All phases complete: lake build is green with zero warnings, zero sorrys and zero axioms, and lake exe spa prints output byte-for-byte identical to the compiled Agda Main (verified with diff). Per-file Agda ↦ Lean correspondence tables live in the header comment of each Lean file.

Wins from the migration

• The four monotonicity postulates in Analysis/Sign.agda and Analysis/Constant.agda are now proved theorems (via AboveBelow.monotone₂_of_strict: any operation on the flat lattice that is strict in ⊥ and dominated by ⊤ is monotone, whatever its table), so the Lean development is postulate-free.
• ~2200 lines of map machinery (Lattice/Map.agda, Lattice/MapSet.agda, much of Lattice/FiniteMap.agda) collapse into the spine-pinned FiniteMap + Finset; the IterProd isomorphism no longer needs Unique ks (the representation is canonical).
• Equivalence.agda, Chain.agda, the IsSemilattice/IsLattice hierarchy, and most of Utils.agda lift into mathlib.

Deviations & deferred items

• Lattice/Builder.agda: not ported (nothing in the repo imports it).
• Lattice/ExtendBelow.agda, Lattice/Nat.agda: not ported (unused by the pipeline; Nat's lattice is mathlib's, ExtendBelow would be WithBot + a small height proof).
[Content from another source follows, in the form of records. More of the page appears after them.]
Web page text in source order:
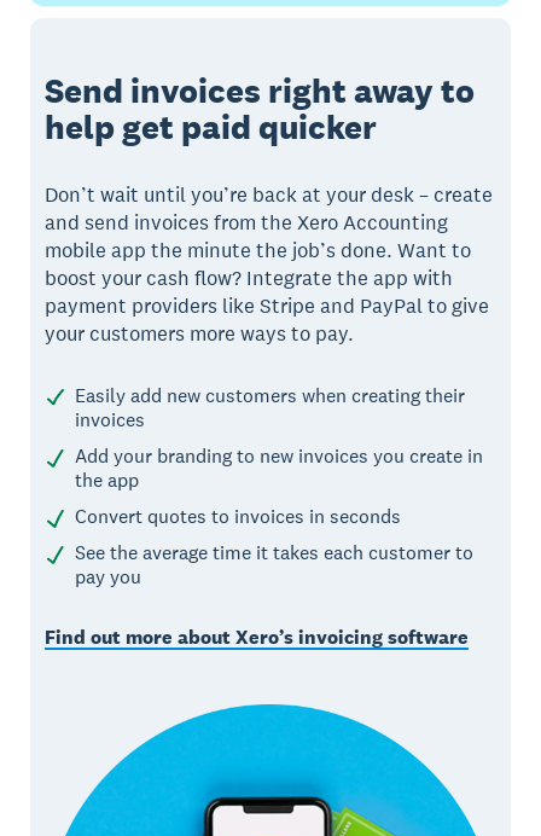
Send invoices right away to
help get paid quicker
Don’t wait until you’re back at your desk – create
and send invoices from the Xero Accounting
mobile app the minute the job’s done. Want to
boost your cash flow? Integrate the app with
payment providers like Stripe and PayPal to give
your customers more ways to pay.
Easily add new customers when creating their
invoices
Add your branding to new invoices you create in
the app
Convert quotes to invoices in seconds
See the average time it takes each customer to
pay you
Find out more about Xero’s invoicing software
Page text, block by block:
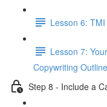
Lesson 6:
Lesson 7:
Copywriting Outline
Step 8 - Include a
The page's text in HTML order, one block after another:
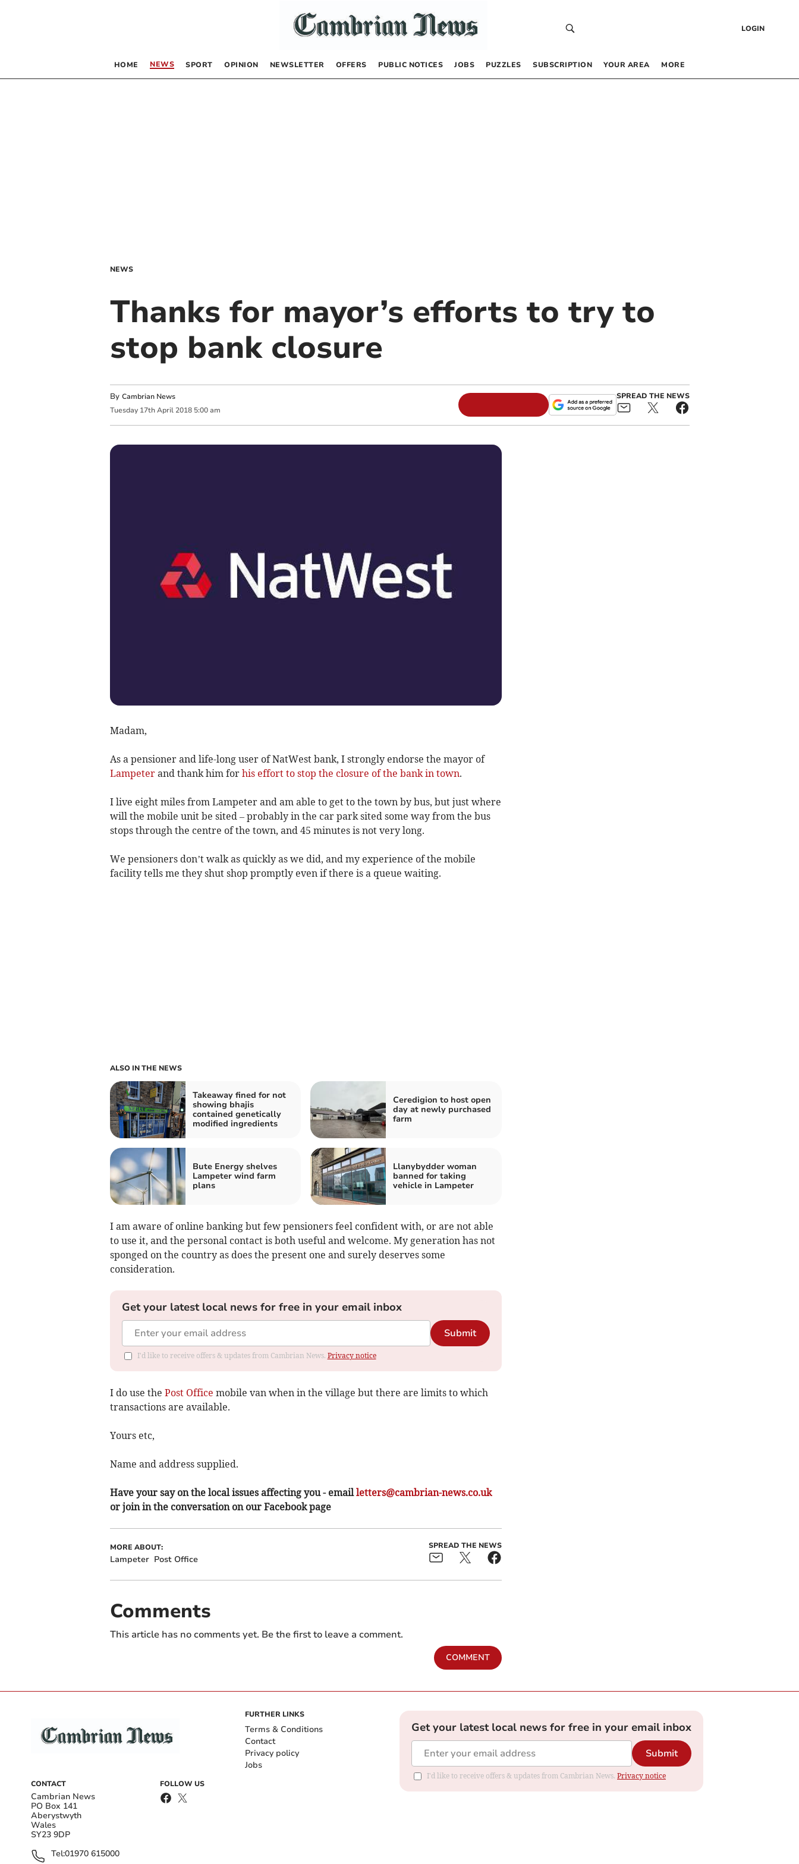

Say the word if you want them for parity.
• Program.vars lists variables in sorted order (Finset.sort, since Finset.toList is noncomputable). For the test program this coincides with the Agda MapSet order.
• Chains are mathlib LTSeries, so chain-manipulating proofs (Prod unzip, AboveBelow's isLongest → a rank-based bound) are restated against that API rather than pattern-matching a custom Chain inductive.
• Trace/EndToEndTrace are Prop-valued and destructured in proofs.